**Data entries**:
=== Begin Enclosure ===

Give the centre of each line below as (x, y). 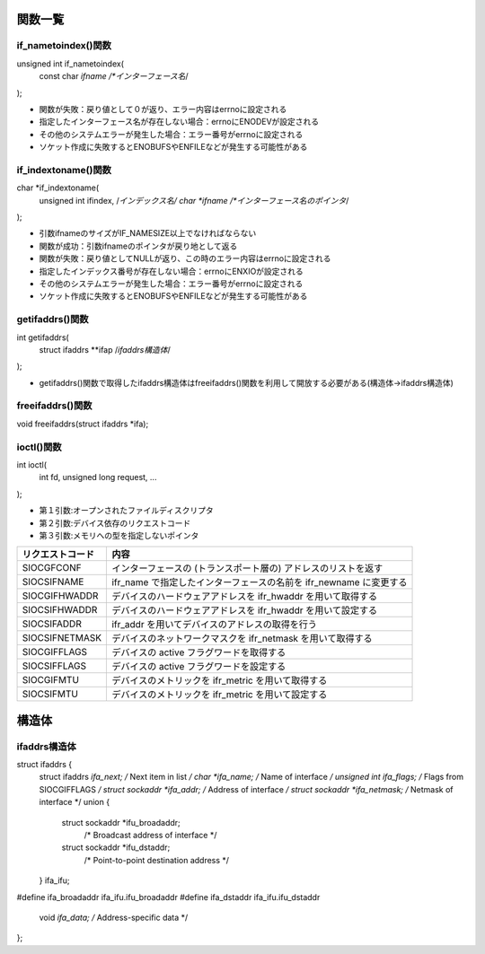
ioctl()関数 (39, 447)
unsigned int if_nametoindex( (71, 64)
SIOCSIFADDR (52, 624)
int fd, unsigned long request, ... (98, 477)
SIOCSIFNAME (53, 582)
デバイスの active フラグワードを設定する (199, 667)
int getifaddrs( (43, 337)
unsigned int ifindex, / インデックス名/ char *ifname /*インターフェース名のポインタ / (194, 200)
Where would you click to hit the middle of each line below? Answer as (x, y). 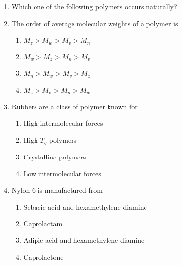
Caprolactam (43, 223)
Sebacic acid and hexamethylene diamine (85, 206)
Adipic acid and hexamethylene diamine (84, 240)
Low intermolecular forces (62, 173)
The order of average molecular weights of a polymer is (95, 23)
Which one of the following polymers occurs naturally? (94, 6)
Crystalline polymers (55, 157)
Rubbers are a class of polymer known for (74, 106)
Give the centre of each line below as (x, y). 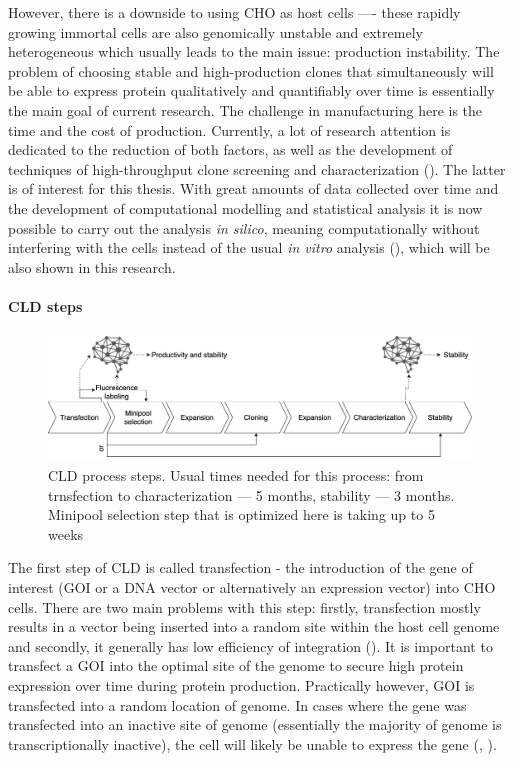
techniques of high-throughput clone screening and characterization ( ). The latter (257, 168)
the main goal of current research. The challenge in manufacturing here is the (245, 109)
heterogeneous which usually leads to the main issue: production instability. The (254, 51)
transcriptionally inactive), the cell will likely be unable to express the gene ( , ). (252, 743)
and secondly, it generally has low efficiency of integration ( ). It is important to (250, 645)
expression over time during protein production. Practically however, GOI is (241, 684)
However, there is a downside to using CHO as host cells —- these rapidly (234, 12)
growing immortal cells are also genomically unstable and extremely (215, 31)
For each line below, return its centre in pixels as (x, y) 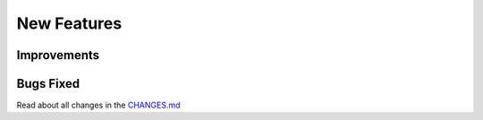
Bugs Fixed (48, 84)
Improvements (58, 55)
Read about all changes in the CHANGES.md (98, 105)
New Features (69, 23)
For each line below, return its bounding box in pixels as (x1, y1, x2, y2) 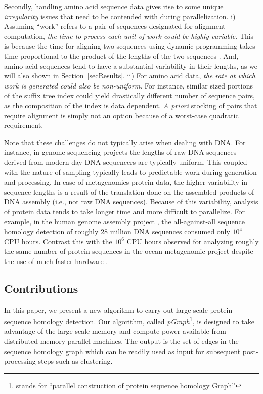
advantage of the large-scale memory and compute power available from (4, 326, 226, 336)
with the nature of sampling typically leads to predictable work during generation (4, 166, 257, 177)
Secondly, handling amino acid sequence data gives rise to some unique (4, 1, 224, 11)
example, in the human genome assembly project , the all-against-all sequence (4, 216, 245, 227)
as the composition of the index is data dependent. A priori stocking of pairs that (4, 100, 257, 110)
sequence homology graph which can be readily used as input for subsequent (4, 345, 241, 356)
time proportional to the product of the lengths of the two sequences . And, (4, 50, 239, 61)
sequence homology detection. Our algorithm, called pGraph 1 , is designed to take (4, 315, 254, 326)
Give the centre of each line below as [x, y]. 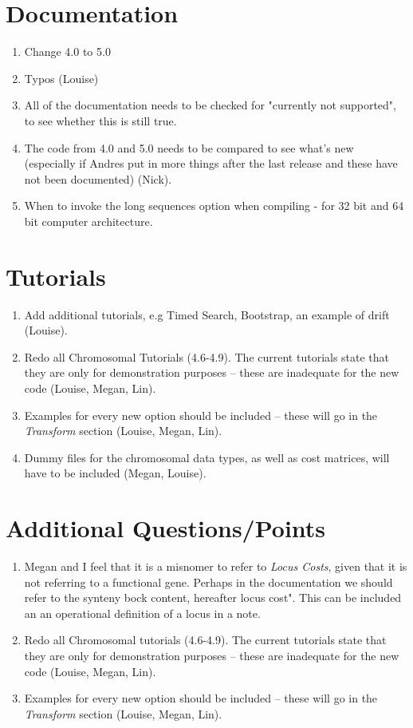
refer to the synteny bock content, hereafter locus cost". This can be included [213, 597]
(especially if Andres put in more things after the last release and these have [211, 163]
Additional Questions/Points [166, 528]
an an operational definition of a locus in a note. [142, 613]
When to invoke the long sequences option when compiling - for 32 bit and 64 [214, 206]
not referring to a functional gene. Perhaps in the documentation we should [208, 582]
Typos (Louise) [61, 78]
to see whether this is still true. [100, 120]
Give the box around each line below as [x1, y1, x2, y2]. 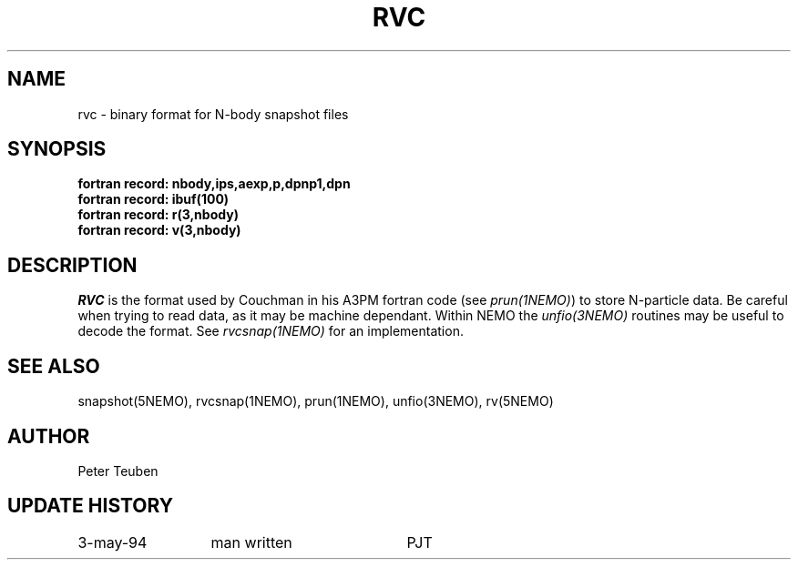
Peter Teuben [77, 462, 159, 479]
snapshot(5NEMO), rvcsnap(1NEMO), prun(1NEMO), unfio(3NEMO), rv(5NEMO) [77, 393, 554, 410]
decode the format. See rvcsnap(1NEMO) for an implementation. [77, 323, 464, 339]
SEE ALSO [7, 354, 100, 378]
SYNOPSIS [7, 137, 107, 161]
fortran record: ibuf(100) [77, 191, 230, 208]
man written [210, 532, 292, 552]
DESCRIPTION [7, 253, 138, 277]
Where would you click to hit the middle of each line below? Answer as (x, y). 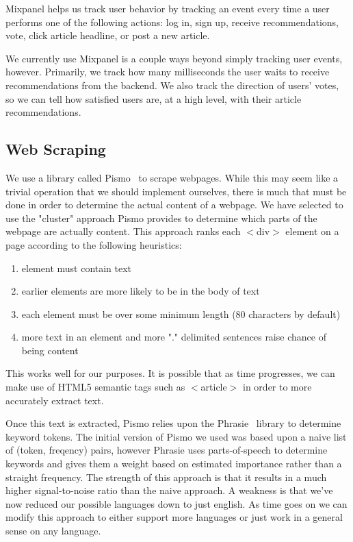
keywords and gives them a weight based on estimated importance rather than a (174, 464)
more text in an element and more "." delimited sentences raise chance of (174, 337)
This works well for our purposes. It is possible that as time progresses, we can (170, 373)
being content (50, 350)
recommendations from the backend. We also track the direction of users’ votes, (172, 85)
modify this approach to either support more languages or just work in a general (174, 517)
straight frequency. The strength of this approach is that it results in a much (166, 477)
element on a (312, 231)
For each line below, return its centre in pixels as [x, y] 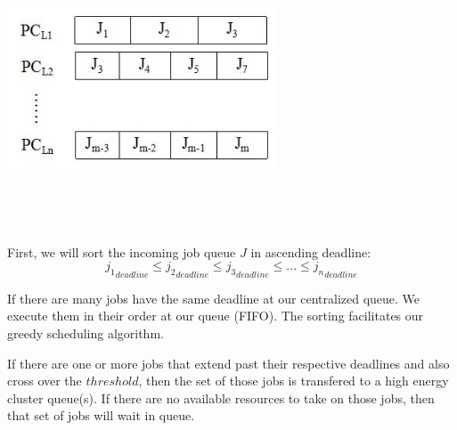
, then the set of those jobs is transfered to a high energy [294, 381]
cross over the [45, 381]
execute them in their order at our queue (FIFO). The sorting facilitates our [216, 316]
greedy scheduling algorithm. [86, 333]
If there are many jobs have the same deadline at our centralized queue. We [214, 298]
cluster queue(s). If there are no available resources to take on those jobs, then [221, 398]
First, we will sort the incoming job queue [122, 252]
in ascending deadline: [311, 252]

=== End Enclosure ===

Look above for the line containing "techniques of high-throughput" and the line containing "and secondly, it". Transcribe both, with the lines between them, exactly.

**Answer area**:
techniques of high-throughput clone screening and characterization ( ). The latter (257, 168)
the main goal of current research. The challenge in manufacturing here is the (245, 109)
heterogeneous which usually leads to the main issue: production instability. The (254, 51)
transcriptionally inactive), the cell will likely be unable to express the gene ( , ). (252, 743)
and secondly, it generally has low efficiency of integration ( ). It is important to (250, 645)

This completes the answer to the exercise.